[Input records Boundary: Start]

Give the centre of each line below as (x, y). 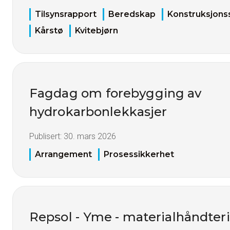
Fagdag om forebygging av (116, 93)
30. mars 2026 (90, 137)
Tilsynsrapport (66, 14)
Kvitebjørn (97, 31)
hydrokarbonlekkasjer (98, 112)
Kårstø (49, 31)
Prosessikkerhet (139, 154)
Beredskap (132, 14)
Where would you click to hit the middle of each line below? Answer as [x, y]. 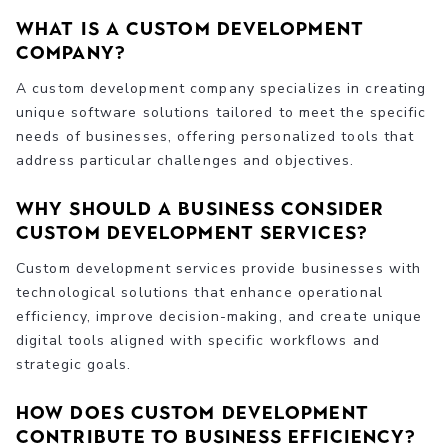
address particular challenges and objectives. [185, 160]
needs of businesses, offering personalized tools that [215, 136]
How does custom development [192, 412]
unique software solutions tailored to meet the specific [221, 112]
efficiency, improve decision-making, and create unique [219, 316]
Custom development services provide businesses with [219, 268]
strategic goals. [74, 364]
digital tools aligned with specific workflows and [198, 340]
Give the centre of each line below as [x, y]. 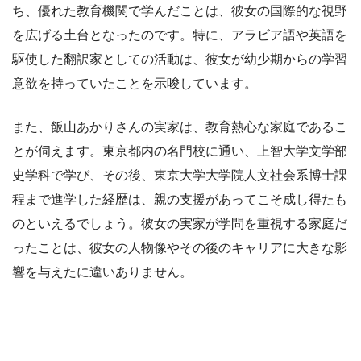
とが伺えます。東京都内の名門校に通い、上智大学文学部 [180, 151]
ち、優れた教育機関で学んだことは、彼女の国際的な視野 [180, 11]
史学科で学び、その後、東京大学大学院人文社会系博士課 [180, 176]
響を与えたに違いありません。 [102, 272]
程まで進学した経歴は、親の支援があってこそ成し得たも [180, 200]
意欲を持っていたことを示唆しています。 [135, 84]
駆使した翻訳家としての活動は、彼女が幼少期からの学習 [180, 60]
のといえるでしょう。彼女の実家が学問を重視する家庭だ [180, 224]
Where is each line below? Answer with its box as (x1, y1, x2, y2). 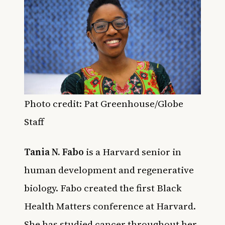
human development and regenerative (24, 163, 194, 177)
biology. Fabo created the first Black (24, 181, 182, 195)
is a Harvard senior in (84, 145, 181, 159)
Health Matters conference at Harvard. (24, 199, 196, 213)
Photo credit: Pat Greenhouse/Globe (24, 97, 183, 110)
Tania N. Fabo (24, 145, 84, 159)
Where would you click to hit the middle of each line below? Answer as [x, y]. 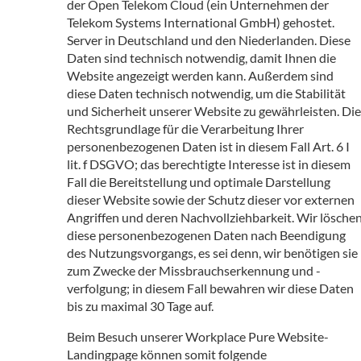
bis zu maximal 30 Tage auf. [140, 305]
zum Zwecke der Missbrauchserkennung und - [194, 270]
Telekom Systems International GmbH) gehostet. [201, 22]
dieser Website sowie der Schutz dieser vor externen [211, 199]
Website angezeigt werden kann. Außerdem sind [200, 75]
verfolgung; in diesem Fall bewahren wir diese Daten [210, 288]
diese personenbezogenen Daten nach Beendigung [206, 234]
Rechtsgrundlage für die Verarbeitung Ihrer [185, 128]
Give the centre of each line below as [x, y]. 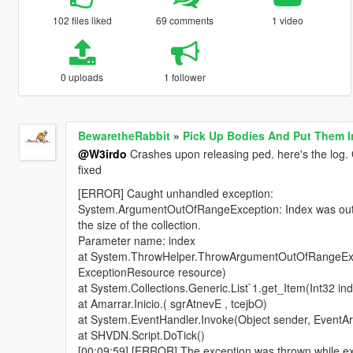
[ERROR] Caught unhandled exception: [175, 193]
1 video [288, 20]
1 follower [185, 76]
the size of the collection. [139, 224]
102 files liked [82, 20]
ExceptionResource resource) [152, 271]
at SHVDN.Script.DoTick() [141, 334]
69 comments [185, 20]
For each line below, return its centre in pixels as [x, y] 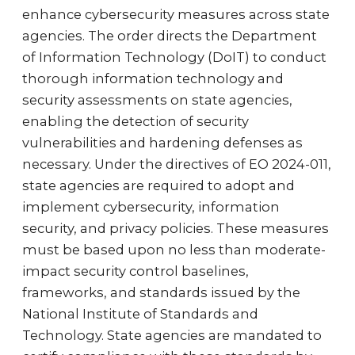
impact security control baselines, [136, 271]
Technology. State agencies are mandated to [172, 335]
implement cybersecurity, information [151, 207]
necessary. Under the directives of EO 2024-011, [177, 164]
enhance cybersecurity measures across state [176, 14]
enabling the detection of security [136, 121]
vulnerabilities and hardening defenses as [162, 143]
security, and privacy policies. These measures [176, 228]

[Input records Boundary: End]

What should be set down is every line from the opening of the records through the line that contains "Beredskap (132, 14)", exactly, with pictures left out.

◆ Answer to the problem ◆
Give the centre of each line below as (x, y). 
Fagdag om forebygging av (116, 93)
30. mars 2026 (90, 137)
Tilsynsrapport (66, 14)
Kvitebjørn (97, 31)
hydrokarbonlekkasjer (98, 112)
Kårstø (49, 31)
Prosessikkerhet (139, 154)
Beredskap (132, 14)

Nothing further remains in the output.